How far is the Horizon?

Recently I was on holiday. On the beach looking out to sea, I wondered how far away is the horizon? With Pythagoras theorem it's easy enough to calculate:

diagram to show how to calculate the distance to the horizon
$$ \begin{aligned} d^2 + r ^2 &= (h+r)^2 \\ since \; r &\gg h \\ d &\approx \sqrt{2hr} \end{aligned} $$

The radius of the earth is roughly 6.4x106m, and a person is say 2m high, so the horizon is about 5km away. Quite near really. If you went up on some cliffs which were 50m high you could see for about 25km.

Karl Hahn describes a really nice adaptation of this idea to measure the radius of the earth. You travel to Berkeley California, hike up Claremont Canyon, and note the point at which the top of the Golden Gate Bridge is coincident with the horizon. You need a pocket altimeter with you though, to measure your height.

A more general approach, is to measure the visible height of a tall object, say a building or a ships mast, as it disappears over the horizon. This measurement technique has been applied in the modern era, though does not appear to have been used in antiquity despite the measurement technique being quite feasible.

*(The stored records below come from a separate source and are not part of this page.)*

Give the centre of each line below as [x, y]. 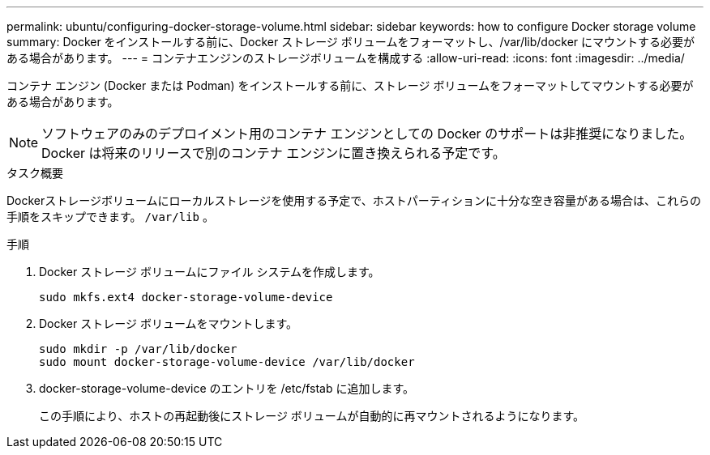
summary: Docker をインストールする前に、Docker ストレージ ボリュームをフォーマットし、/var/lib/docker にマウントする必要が [351, 42]
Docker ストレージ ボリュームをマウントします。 [169, 323]
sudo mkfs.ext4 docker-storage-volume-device [186, 297]
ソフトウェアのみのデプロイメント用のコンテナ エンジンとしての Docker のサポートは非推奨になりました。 [367, 134]
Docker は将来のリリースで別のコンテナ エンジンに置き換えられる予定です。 [274, 153]
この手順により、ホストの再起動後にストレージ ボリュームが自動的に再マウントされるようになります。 [312, 416]
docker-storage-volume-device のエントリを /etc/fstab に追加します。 [227, 388]
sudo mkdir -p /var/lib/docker [138, 349]
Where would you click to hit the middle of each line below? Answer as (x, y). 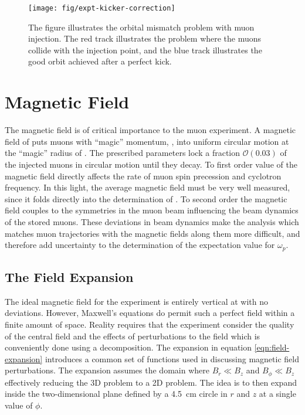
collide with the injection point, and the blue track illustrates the (145, 50)
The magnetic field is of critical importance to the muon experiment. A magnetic (150, 130)
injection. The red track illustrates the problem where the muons (145, 38)
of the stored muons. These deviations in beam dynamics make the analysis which (152, 221)
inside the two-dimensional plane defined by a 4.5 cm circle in (116, 394)
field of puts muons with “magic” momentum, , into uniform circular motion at (147, 141)
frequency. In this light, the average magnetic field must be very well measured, (148, 187)
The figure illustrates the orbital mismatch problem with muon (141, 27)
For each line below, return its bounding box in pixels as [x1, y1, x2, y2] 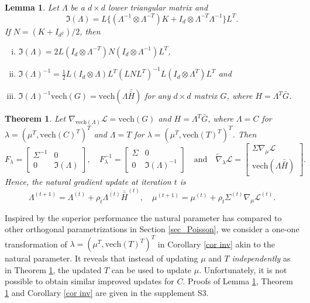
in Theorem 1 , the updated [5, 263, 102, 276]
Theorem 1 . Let [5, 112, 66, 125]
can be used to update [111, 263, 192, 276]
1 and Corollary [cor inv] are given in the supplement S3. [5, 287, 209, 299]
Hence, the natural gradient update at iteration [5, 175, 171, 188]
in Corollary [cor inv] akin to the [157, 237, 275, 250]
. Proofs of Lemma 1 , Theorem [182, 275, 293, 287]
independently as [232, 252, 291, 264]
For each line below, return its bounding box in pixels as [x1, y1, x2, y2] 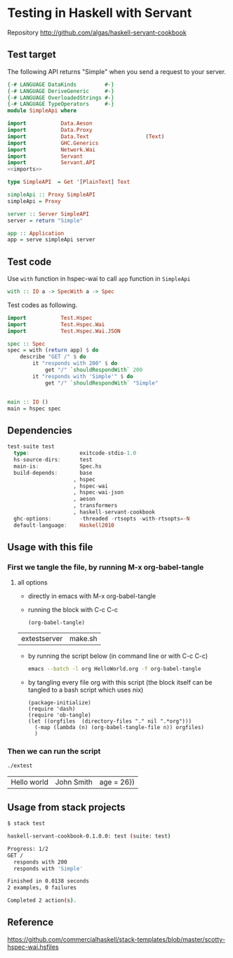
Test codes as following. [7, 301, 78, 309]
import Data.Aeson [7, 120, 93, 127]
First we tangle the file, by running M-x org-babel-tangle [7, 562, 204, 572]
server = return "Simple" [7, 217, 83, 224]
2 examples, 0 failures [7, 884, 77, 892]
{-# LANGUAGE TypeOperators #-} [7, 101, 114, 108]
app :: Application [7, 230, 65, 237]
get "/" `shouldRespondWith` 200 [44, 366, 142, 374]
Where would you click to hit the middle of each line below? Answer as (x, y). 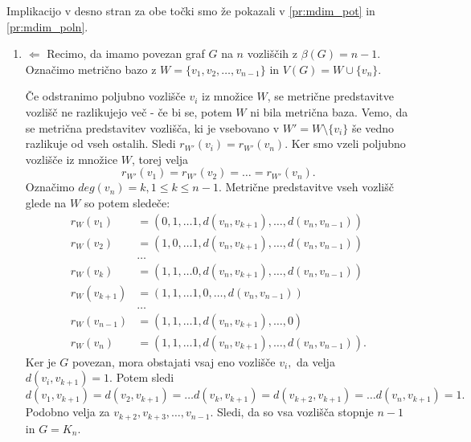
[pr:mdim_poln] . (47, 26)
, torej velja (160, 159)
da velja (316, 361)
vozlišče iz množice (72, 159)
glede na (46, 202)
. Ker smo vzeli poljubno (345, 143)
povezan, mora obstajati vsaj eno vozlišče (174, 361)
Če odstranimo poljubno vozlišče (105, 96)
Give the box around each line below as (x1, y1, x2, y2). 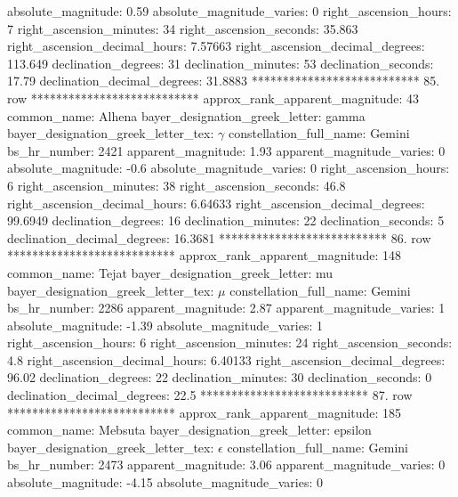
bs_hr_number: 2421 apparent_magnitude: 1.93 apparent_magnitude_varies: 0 (7, 141, 446, 159)
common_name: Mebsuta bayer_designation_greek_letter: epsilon (7, 420, 372, 439)
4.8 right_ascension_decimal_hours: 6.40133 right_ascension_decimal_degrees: (7, 350, 446, 369)
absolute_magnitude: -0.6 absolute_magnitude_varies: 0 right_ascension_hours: (7, 159, 450, 177)
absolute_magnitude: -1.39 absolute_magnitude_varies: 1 (7, 315, 323, 334)
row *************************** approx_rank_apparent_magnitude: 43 (7, 88, 419, 107)
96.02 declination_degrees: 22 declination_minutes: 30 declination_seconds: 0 (7, 368, 432, 387)
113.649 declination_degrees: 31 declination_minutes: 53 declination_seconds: (7, 53, 434, 72)
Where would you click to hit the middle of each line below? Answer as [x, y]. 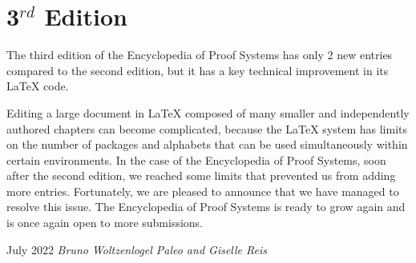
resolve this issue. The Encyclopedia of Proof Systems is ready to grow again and [206, 207]
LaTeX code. [38, 86]
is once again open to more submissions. [105, 223]
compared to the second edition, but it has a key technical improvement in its [198, 70]
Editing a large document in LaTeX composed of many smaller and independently [208, 112]
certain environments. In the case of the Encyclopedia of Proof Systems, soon [196, 159]
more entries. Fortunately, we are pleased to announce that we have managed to [203, 191]
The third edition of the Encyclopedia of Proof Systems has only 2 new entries [200, 55]
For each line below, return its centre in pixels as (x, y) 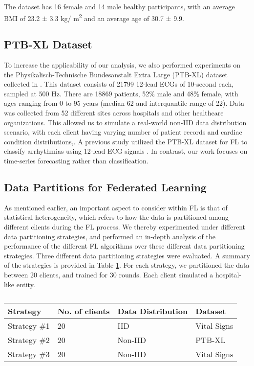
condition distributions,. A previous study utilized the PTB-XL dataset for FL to (126, 141)
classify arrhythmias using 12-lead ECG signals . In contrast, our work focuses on (126, 151)
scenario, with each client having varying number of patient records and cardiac (123, 132)
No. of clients (84, 311)
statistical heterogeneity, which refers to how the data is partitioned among (116, 217)
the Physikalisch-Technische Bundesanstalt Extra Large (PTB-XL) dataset (116, 74)
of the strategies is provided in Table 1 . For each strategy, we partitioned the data (127, 265)
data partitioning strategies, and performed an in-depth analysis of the (110, 236)
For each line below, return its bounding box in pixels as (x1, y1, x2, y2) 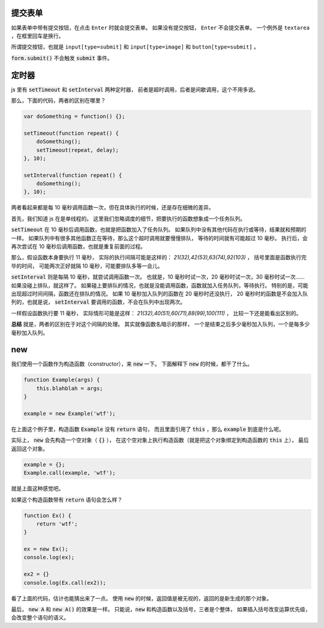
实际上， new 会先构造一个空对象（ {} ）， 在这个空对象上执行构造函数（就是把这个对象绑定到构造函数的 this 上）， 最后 (11, 436, 309, 444)
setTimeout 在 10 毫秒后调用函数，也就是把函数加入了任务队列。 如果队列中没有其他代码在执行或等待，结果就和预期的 (11, 226, 307, 234)
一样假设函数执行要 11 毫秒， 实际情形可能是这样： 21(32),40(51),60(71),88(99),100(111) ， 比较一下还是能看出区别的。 (11, 309, 302, 316)
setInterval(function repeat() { (23, 172, 122, 178)
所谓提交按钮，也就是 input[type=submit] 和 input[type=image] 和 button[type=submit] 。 (11, 43, 259, 50)
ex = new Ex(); (23, 546, 68, 552)
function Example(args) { (23, 376, 100, 384)
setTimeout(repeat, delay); (36, 146, 119, 153)
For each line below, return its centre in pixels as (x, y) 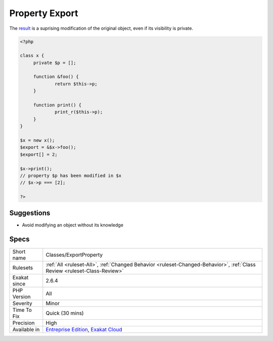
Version (21, 297)
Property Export (44, 13)
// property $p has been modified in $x (71, 176)
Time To (22, 310)
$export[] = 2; (39, 154)
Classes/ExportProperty (74, 255)
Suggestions (30, 213)
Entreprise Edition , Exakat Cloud (84, 329)
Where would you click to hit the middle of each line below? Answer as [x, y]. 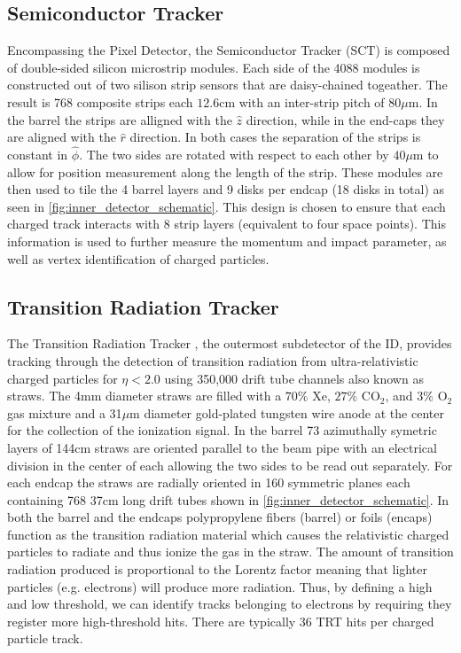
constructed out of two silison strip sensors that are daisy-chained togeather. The [227, 85]
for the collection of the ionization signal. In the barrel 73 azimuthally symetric [222, 430]
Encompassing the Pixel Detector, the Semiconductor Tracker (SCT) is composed [229, 50]
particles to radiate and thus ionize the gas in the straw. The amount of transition [230, 552]
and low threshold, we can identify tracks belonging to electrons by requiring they [230, 604]
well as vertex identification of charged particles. [138, 258]
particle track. [45, 638]
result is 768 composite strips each [100, 101]
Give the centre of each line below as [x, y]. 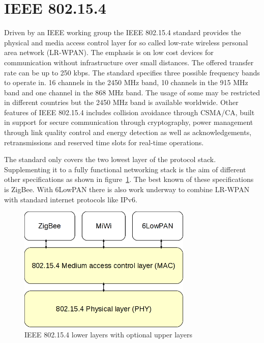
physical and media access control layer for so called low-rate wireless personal [126, 42]
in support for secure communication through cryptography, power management [129, 122]
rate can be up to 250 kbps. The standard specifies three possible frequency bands [132, 72]
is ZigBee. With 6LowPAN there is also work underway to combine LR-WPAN [127, 189]
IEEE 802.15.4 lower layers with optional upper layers [108, 334]
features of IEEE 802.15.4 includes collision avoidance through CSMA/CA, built [129, 112]
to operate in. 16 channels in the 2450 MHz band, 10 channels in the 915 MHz [126, 82]
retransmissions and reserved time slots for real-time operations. [104, 142]
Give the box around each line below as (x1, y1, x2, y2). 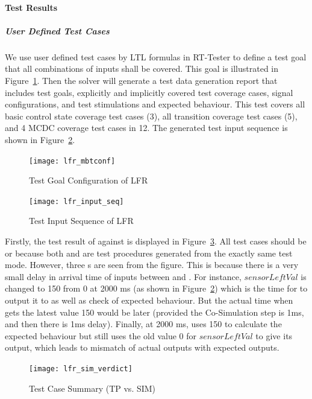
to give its (255, 329, 293, 342)
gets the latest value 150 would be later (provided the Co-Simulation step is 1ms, (5, 305, 304, 318)
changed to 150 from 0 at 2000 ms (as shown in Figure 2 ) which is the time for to (5, 282, 308, 295)
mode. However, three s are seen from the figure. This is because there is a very (5, 258, 299, 271)
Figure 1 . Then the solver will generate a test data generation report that (5, 74, 278, 86)
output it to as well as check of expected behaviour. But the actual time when (5, 293, 293, 306)
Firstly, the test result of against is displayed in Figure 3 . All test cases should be (5, 235, 307, 247)
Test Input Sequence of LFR (29, 214, 134, 227)
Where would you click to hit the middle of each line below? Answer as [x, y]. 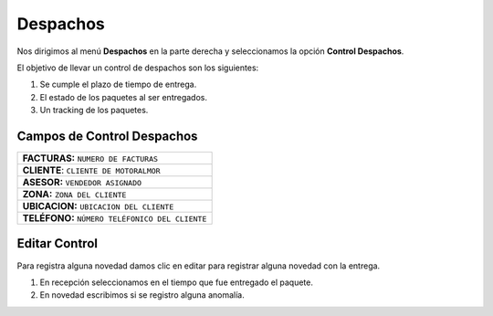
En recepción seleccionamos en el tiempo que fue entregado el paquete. [177, 282]
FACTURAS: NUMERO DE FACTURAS [90, 158]
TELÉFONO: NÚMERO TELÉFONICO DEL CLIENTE [115, 218]
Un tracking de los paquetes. [94, 111]
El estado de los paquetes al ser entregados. [124, 97]
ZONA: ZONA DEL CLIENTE [74, 195]
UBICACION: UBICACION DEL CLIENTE [98, 206]
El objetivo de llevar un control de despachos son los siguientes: [138, 68]
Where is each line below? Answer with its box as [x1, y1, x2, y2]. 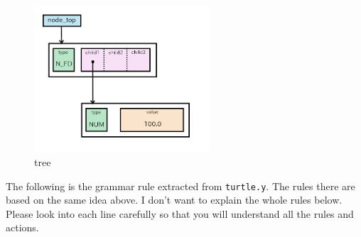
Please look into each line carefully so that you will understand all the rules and [6, 206, 354, 221]
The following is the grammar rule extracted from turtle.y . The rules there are [6, 178, 355, 193]
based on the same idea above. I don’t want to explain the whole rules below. [6, 192, 343, 207]
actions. [6, 220, 39, 235]
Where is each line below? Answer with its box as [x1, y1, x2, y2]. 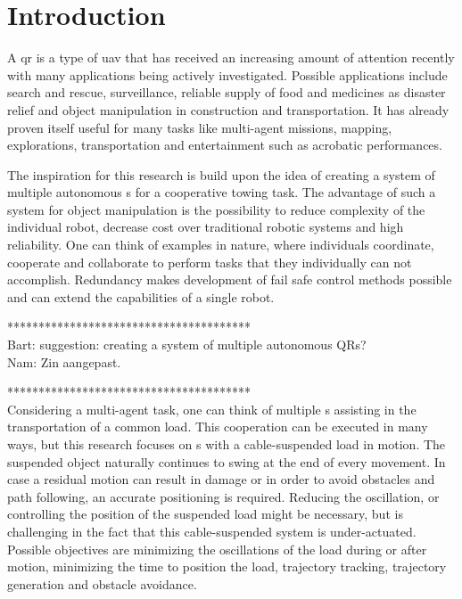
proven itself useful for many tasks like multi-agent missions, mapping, [7, 118, 392, 136]
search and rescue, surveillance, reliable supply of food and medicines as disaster [7, 83, 446, 102]
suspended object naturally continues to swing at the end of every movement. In [7, 452, 446, 471]
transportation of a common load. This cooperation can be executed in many [7, 417, 428, 436]
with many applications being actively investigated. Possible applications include [7, 65, 448, 84]
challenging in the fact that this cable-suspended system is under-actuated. [7, 521, 417, 540]
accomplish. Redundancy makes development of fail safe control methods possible [7, 270, 452, 289]
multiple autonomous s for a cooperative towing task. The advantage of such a [7, 183, 436, 201]
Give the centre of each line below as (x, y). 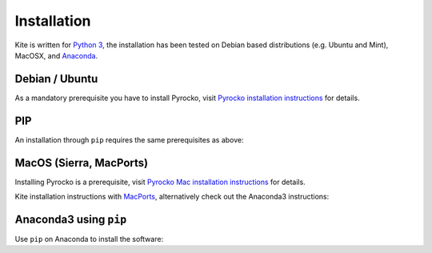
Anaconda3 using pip (71, 219)
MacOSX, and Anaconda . (56, 55)
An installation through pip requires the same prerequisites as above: (129, 139)
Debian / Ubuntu (56, 79)
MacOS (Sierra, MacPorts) (81, 163)
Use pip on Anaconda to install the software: (89, 239)
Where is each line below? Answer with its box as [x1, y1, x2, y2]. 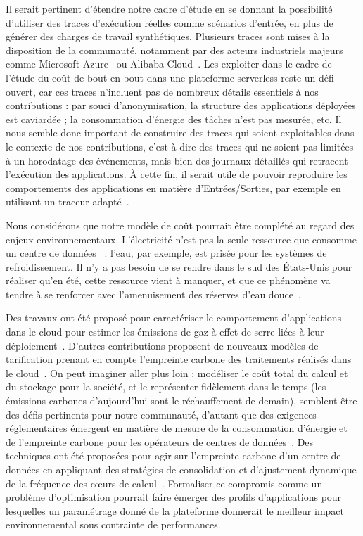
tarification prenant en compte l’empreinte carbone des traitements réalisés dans [6, 352, 352, 366]
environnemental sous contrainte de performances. [6, 517, 221, 532]
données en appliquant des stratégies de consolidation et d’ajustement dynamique [6, 462, 357, 476]
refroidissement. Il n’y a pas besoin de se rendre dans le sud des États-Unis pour [6, 259, 352, 274]
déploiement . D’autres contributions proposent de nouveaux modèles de [6, 338, 319, 352]
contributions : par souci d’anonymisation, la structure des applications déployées [6, 98, 356, 113]
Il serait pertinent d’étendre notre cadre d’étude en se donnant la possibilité [6, 1, 333, 15]
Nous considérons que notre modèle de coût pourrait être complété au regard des [6, 217, 355, 232]
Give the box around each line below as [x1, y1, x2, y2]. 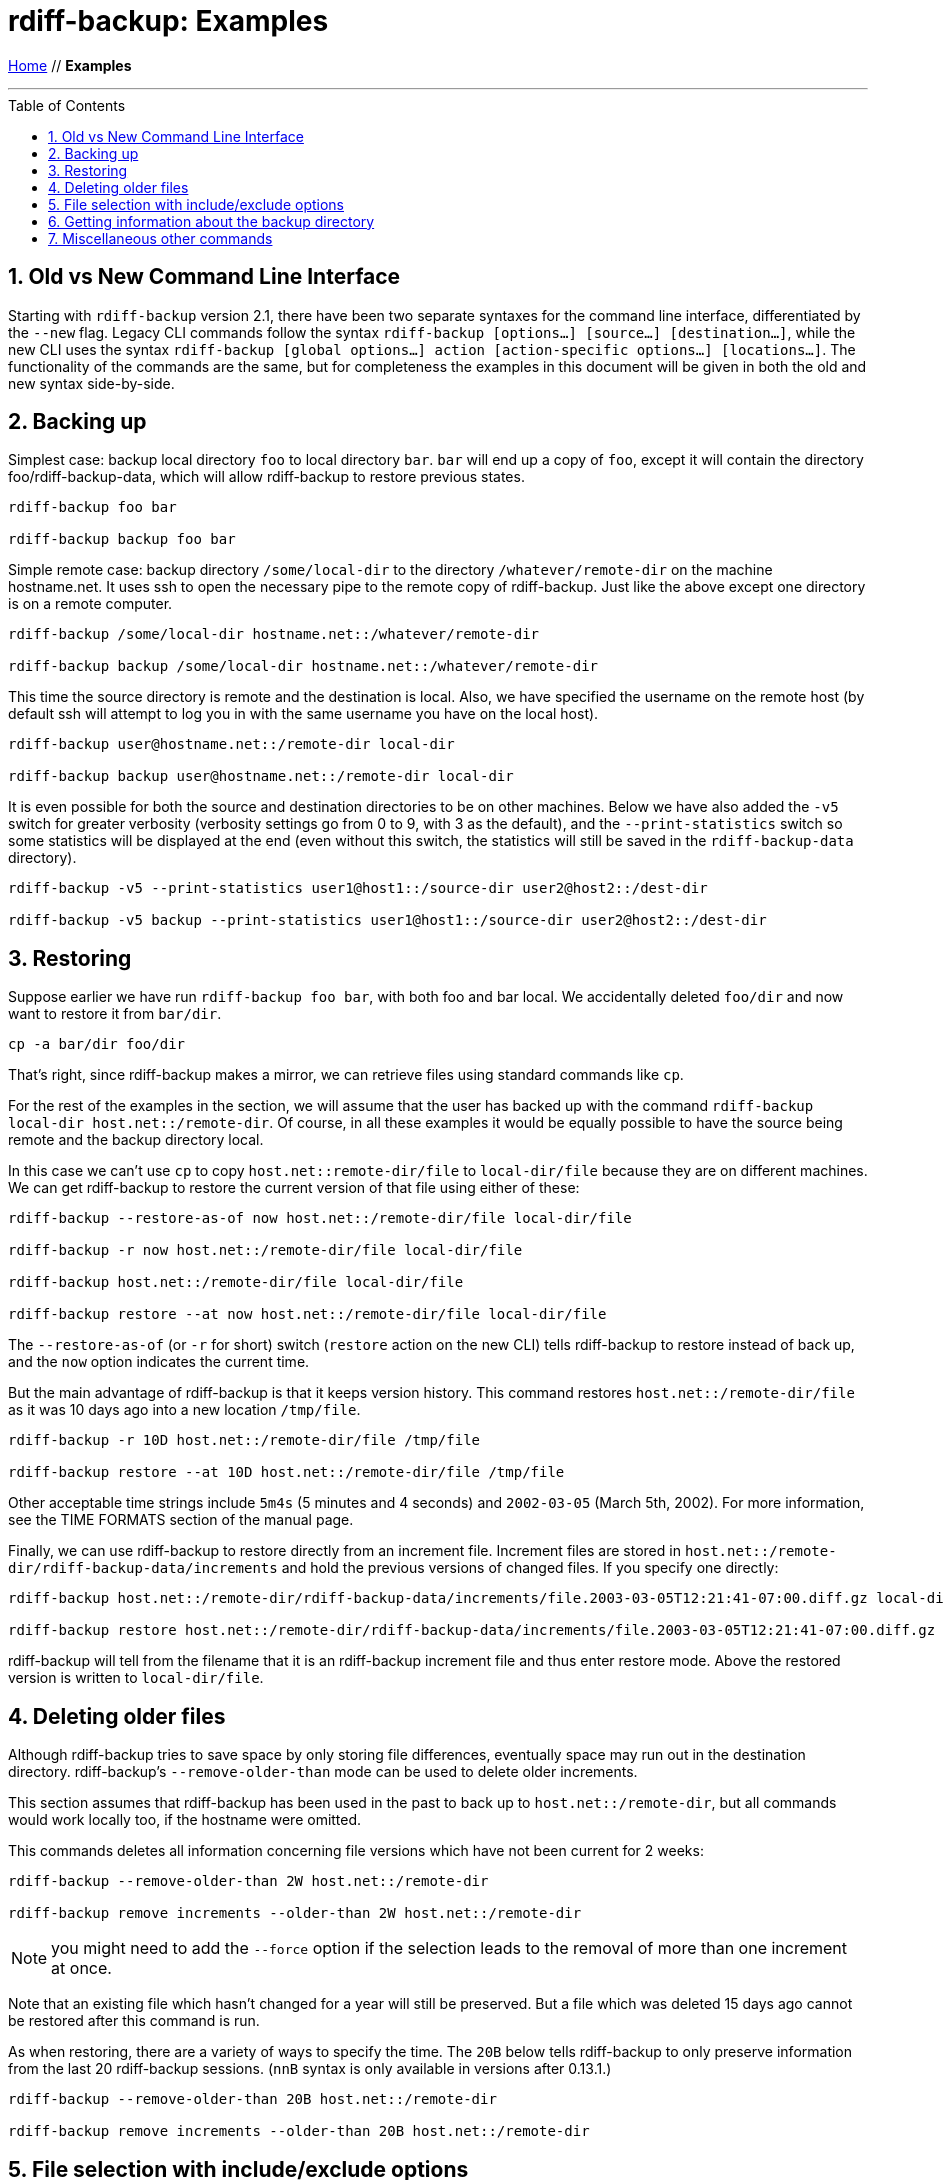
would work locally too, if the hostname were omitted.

One of the difficulties is that, even on a clear day, the distance you can see is limited by contrast reduction due to airlight. Basically light from the sun is scattered off the air into your line of vision, which reduces the contrast of a distant object. When the contrst falls to about 2%, you can no longer distinguish the object from it's background. On an exceptionally clear day you may be able to see about 50km. It's this effect which makes distant mountains fade into the background, as seen in this photo by Ann Bowker:

mountain-contrast-reduced-with-distance
Over Haystacks to the Solway and Scotland (12th June 2009)